At the mockery of his driving dream, he looked away. He could not demand that it cease to laugh at him. There could be no longer be a Hokage when there was no longer a Konoha.
"Sasuke will return," it continued in a lulling voice. "You alone will save him from the abyss. The second battle at the Valley of the End will accomplish what the first did not.
"All will be well. The family you always wanted will be yours. You'll have a loving wife, a darling daughter, and a skilled son. He'll befriend your teammates' daughter - perhaps they'll even wed. Won't that be touching - your old team, united as a family?" When that failed to stir a reaction from him, it added, "Why, you'll even meet your parents."
His head jerked up. "What? But - how are you going to explain that? They've been dead from the night of the attack! How will you bring them back?"
"One explanation is as good as another, to one in the depths of illusion." It rolled its neck. "Perhaps I could claim they were within the seal all along. After all, your father was present at its creation."
"My dad? But why-"
The cliff-graven face of the fourth Hokage, which he had so casually defiled upon a time, came roaring into his mind. "No," he said weakly, his hands catching him as he slumped forward into the water. His mind superimposed his coloration upon the colorless stone face; his mind screamed. "No."
His field of view, when he raised his head, was filled with teeth. "Your own father threw you to the dogs," said the voice that filled the world. "Did you never wonder how a newborn infant was so freshly at hand, on that night of all nights? He cut you from the womb himself." Water rippled with the force of the laughter. "He could not possibly ask anyone else to offer up their precious child! But his spawn? That was his to dispose of as he pleased."
"And - my mom -"
"Ah, yes, her," the voice said blithely. "The shock of having the burden she had carried for so long torn from her all at once... proved too much. She did not survive the experience."
He couldn't form words. There were no words.

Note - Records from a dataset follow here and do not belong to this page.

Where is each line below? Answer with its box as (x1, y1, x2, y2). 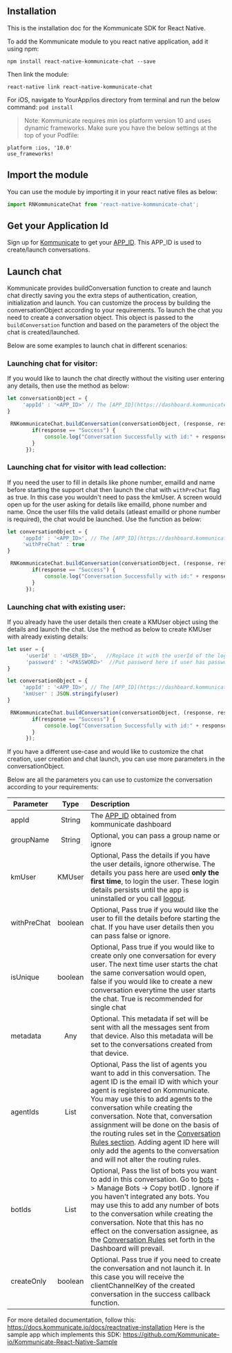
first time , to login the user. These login (90, 877, 220, 887)
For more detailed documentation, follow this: (7, 1316, 137, 1324)
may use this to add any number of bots (90, 1200, 220, 1210)
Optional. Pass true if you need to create (90, 1255, 221, 1265)
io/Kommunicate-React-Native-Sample (7, 1338, 118, 1346)
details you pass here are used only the (90, 868, 220, 878)
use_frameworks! (7, 150, 54, 158)
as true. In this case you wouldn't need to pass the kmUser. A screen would (7, 493, 222, 501)
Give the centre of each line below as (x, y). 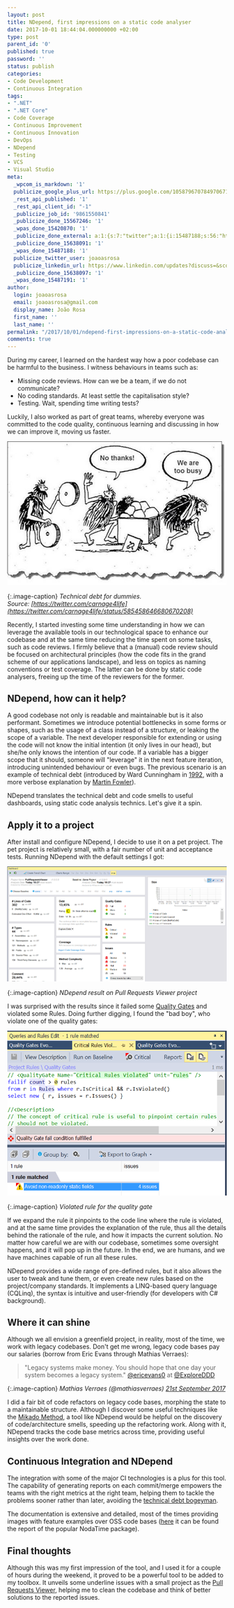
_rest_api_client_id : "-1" (53, 206)
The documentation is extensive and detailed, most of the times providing (113, 1514)
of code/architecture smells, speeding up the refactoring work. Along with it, (117, 1424)
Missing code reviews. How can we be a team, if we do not (102, 381)
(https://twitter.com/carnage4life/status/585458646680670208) (100, 611)
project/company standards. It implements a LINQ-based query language (112, 1286)
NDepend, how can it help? (67, 698)
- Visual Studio (31, 170)

He knew the fox was lying, at least in part. He knew it was bending whatever truth it told.
It didn't matter. Its words had accomplished their goal. Whatever last bit of pride and belief had been left in him was gone.
"Would you like to meet parents who love you?" it asked with cruel softness. "A father who was protecting you all along? A strong, vivacious mother? Both of whom were always, secretly there for you?"
"Yes."
The word was choked, quiet, and almost blotted out by the rumbling laughter that followed. "Look up," the voice directed him, and he complied without any further hesitation.
The tails twitched back and forth hypnotically, like leaves stirred by a breeze. Like the leaves of Konoha...
Unconsciously, he began to count along with their movements. One, two. Three, four. Five, six. Seven, eight.
Ni-
He curled his fingers around the corner of the seal and-
A hand clamped around his wrist. He jerked back and stared, wide-eyed, at the man who stood with his back to him - a back upon which was written The Fourth Hokage.